::: Supplied material

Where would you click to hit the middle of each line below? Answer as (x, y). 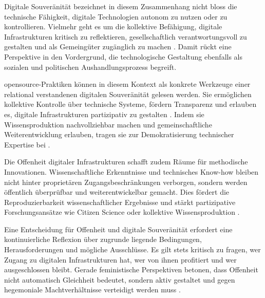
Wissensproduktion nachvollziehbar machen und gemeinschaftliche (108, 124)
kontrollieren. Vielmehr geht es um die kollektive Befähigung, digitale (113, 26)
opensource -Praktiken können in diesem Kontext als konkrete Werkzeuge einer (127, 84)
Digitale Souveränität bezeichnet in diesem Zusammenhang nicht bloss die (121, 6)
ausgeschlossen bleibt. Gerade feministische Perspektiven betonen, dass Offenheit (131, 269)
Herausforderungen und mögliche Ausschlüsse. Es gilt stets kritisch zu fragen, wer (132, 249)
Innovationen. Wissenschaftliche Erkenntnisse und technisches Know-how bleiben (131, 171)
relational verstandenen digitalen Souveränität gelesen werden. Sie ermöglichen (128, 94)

::::::

* _Problem to solve_:
Check each line of the records for the string "Souveränität" and copy those that have it.

* _Your response_:
Digitale Souveränität bezeichnet in diesem Zusammenhang nicht bloss die (121, 6)
relational verstandenen digitalen Souveränität gelesen werden. Sie ermöglichen (128, 94)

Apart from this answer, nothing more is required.